→ RECORDS FOR PROCESSING
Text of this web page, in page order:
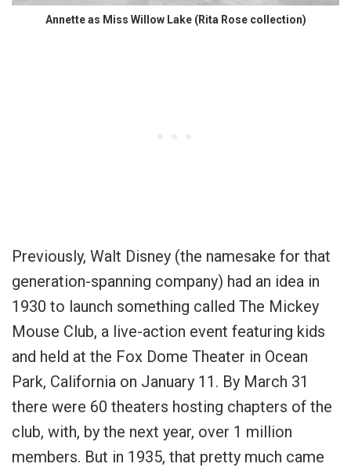
Annette as Miss Willow Lake (Rita Rose collection)
Previously, Walt Disney (the namesake for that
generation-spanning company) had an idea in
1930 to launch something called The Mickey
Mouse Club, a live-action event featuring kids
and held at the Fox Dome Theater in Ocean
Park, California on January 11. By March 31
there were 60 theaters hosting chapters of the
club, with, by the next year, over 1 million
members. But in 1935, that pretty much came
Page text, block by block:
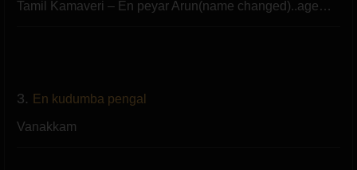
Tamil Kamaveri – En peyar Arun(name changed)..age…
3. En kudumba pengal
Vanakkam
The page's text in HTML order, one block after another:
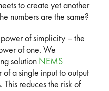
to create yet another
numbers are the same?
of simplicity – the
of one. We
solution NEMS
a single input to output
This reduces the risk of
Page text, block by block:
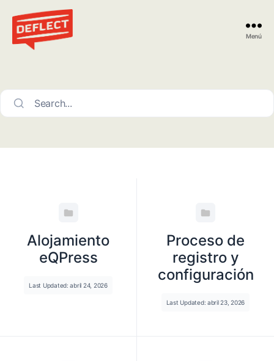
Menú
Search...
Alojamiento
eQPress
Last Updated: abril 24, 2026
Proceso de
registro y
configuración
Last Updated: abril 23, 2026
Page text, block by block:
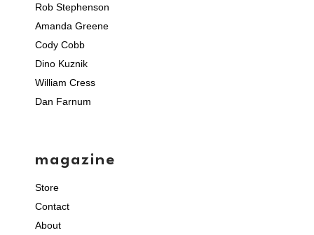
Rob Stephenson
Amanda Greene
Cody Cobb
Dino Kuznik
William Cress
Dan Farnum
magazine
Store
Contact
About
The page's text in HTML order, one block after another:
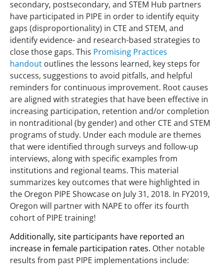
secondary, postsecondary, and STEM Hub partners
have participated in PIPE in order to identify equity
gaps (disproportionality) in CTE and STEM, and
identify evidence- and research-based strategies to
close those gaps. This Promising Practices
handout outlines the lessons learned, key steps for
success, suggestions to avoid pitfalls, and helpful
reminders for continuous improvement. Root causes
are aligned with strategies that have been effective in
increasing participation, retention and/or completion
in nontraditional (by gender) and other CTE and STEM
programs of study. Under each module are themes
that were identified through surveys and follow-up
interviews, along with specific examples from
institutions and regional teams. This material
summarizes key outcomes that were highlighted in
the Oregon PIPE Showcase on July 31, 2018. In FY2019,
Oregon will partner with NAPE to offer its fourth
cohort of PIPE training!
Additionally, site participants have reported an
increase in female participation rates. Other notable
results from past PIPE implementations include:
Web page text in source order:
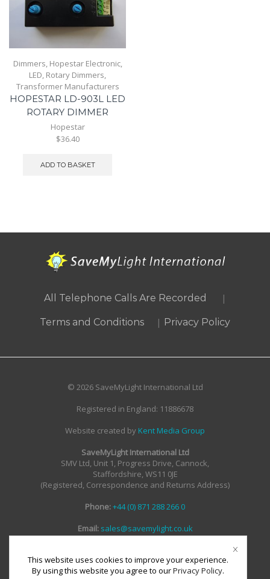
Dimmers, Hopestar Electronic,
LED, Rotary Dimmers,
Transformer Manufacturers
HOPESTAR LD-903L LED
ROTARY DIMMER
Hopestar
$36.40
ADD TO BASKET
All Telephone Calls Are Recorded |
Terms and Conditions | Privacy Policy
© 2026 SaveMyLight International Ltd
Registered in England: 11886678
Website created by Kent Media Group
SaveMyLight International Ltd
SMV Ltd, Unit 1, Progress Drive, Cannock,
Staffordshire, WS11 0JE
(Registered, Correspondence and Returns Address)
Phone:+44 (0) 871 288 266 0
Email:sales@savemylight.co.uk
Email:enquire@savemylight.co.uk
This website uses cookies to improve your experience.
By using this website you agree to ourPrivacy Policy.
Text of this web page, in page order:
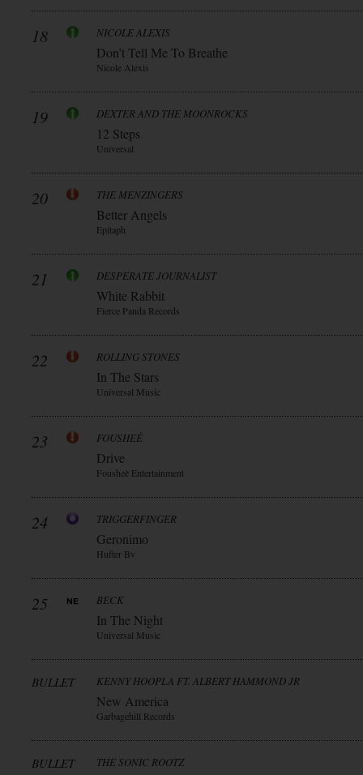
18 NICOLE ALEXIS
Don’t Tell Me To Breathe
Nicole Alexis
19 DEXTER AND THE MOONROCKS
12 Steps
Universal
20 THE MENZINGERS
Better Angels
Epitaph
21 DESPERATE JOURNALIST
White Rabbit
Fierce Panda Records
22 ROLLING STONES
In The Stars
Universal Music
23 FOUSHEÈ
Drive
Fousheè Entertainment
24 TRIGGERFINGER
Geronimo
Hufter Bv
25 BECK
In The Night
Universal Music
BULLET KENNY HOOPLA FT. ALBERT HAMMOND JR
New America
Garbagehill Records
BULLET THE SONIC ROOTZ
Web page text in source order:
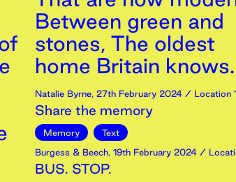
Between green and
stones, The oldest
home Britain knows.
Natalie Byrne, 27th February 2024 / Location
Share the memory
Memory
Text
Burgess & Beech, 19th February 2024 /
BUS. STOP.
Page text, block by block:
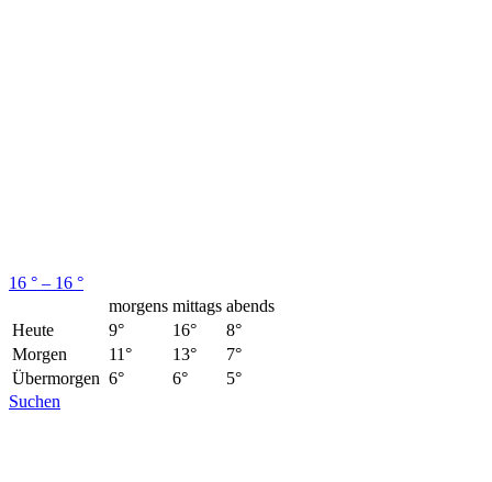
16 ° – 16 °
morgens mittags abends
Heute
9° 16°
8°
Morgen
11° 13°
7°
Übermorgen 6° 6°
5°
Suchen
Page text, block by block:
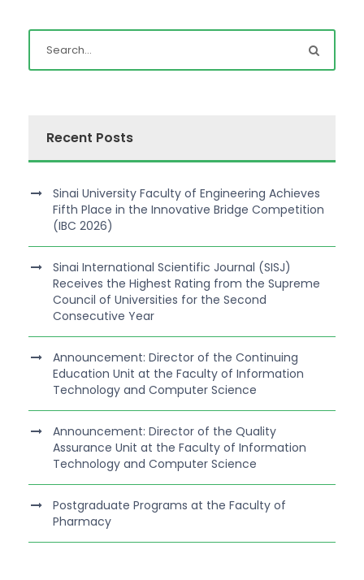
Recent Posts
Sinai University Faculty of Engineering Achieves
Fifth Place in the Innovative Bridge Competition
(IBC 2026)
Sinai International Scientific Journal (SISJ)
Receives the Highest Rating from the Supreme
Council of Universities for the Second
Consecutive Year
Announcement: Director of the Continuing
Education Unit at the Faculty of Information
Technology and Computer Science
Announcement: Director of the Quality
Assurance Unit at the Faculty of Information
Technology and Computer Science
Postgraduate Programs at the Faculty of
Pharmacy
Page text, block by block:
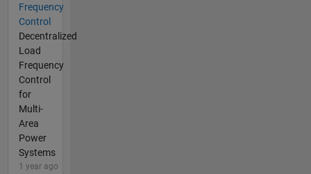
Frequency
Control
Decentralized
Load
Frequency
Control
for
Multi-
Area
Power
Systems
1 year ago
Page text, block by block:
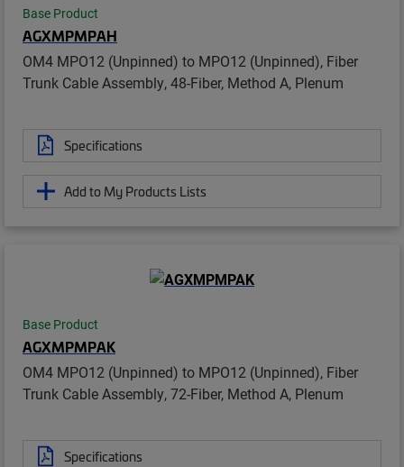
Base Product
AGXMPMPAH
OM4 MPO12 (Unpinned) to MPO12 (Unpinned), Fiber
Trunk Cable Assembly, 48-Fiber, Method A, Plenum
Specifications
Add to My Products Lists
Base Product
AGXMPMPAK
OM4 MPO12 (Unpinned) to MPO12 (Unpinned), Fiber
Trunk Cable Assembly, 72-Fiber, Method A, Plenum
Specifications
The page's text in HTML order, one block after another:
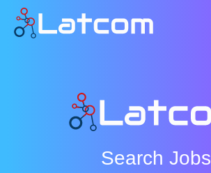
Search Jobs
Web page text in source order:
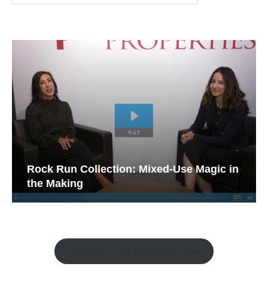
Rock Run Collection: Mixed-Use Magic in
the Making
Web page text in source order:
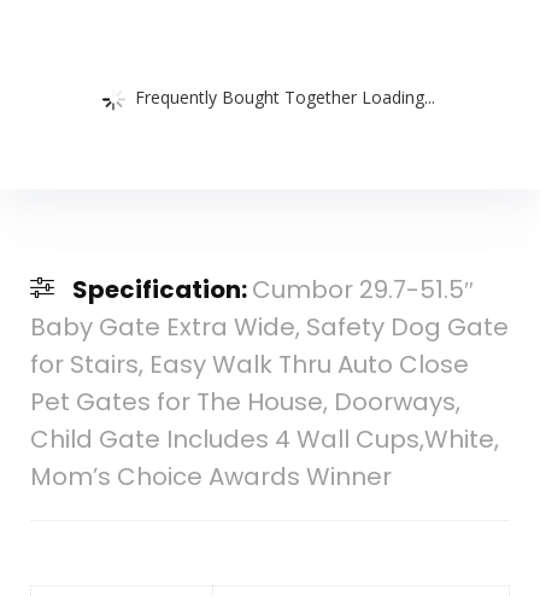
Frequently Bought Together Loading...
Specification:Cumbor 29.7-51.5″
Baby Gate Extra Wide, Safety Dog Gate
for Stairs, Easy Walk Thru Auto Close
Pet Gates for The House, Doorways,
Child Gate Includes 4 Wall Cups,White,
Mom’s Choice Awards Winner
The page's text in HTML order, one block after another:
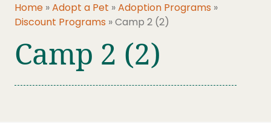
ADOPT A PET
FOSTER A PET
Home »Adopt a Pet »Adoption Programs »
Discount Programs »Camp 2 (2)
Camp 2 (2)
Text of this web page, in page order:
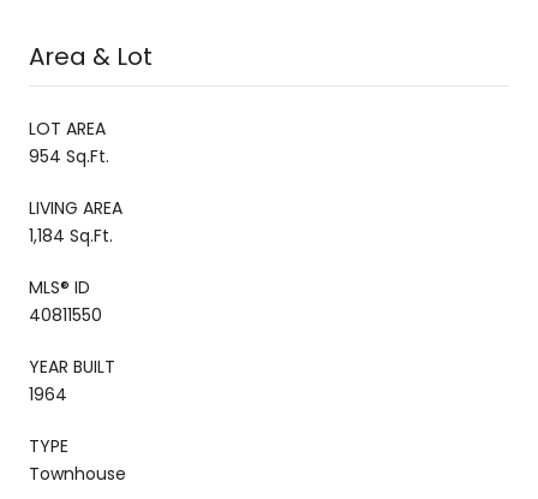
Area & Lot
LOT AREA
954 Sq.Ft.
LIVING AREA
1,184 Sq.Ft.
MLS® ID
40811550
YEAR BUILT
1964
TYPE
Townhouse

→ WHAT YOU SHOULD DO
Work out how many lines in the listing above hold the word "Email", and answer only with that number.

→ TASK OUTPUT
2